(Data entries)
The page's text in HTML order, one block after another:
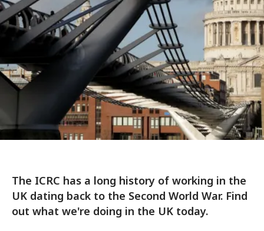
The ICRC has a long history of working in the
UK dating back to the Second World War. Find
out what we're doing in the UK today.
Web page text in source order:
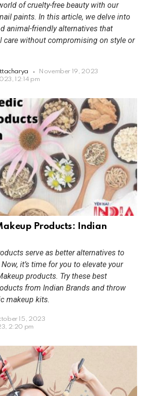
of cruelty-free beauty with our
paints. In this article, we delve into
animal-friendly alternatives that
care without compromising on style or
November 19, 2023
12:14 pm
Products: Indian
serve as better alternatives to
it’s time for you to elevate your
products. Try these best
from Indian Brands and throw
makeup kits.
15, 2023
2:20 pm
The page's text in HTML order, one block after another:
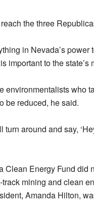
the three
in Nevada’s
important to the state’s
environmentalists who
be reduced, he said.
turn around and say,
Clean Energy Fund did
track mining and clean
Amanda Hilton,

* [Task requirements] Print, without pictures, exactly the lines from the one containing "Web page text" through the final line of the records above.

* [Expected answer]
Web page text in source order:
of cruelty-free beauty with our
paints. In this article, we delve into
animal-friendly alternatives that
care without compromising on style or
November 19, 2023
12:14 pm
Products: Indian
serve as better alternatives to
it’s time for you to elevate your
products. Try these best
from Indian Brands and throw
makeup kits.
15, 2023
2:20 pm
The page's text in HTML order, one block after another:
the three
in Nevada’s
important to the state’s
environmentalists who
be reduced, he said.
turn around and say,
Clean Energy Fund did
track mining and clean
Amanda Hilton,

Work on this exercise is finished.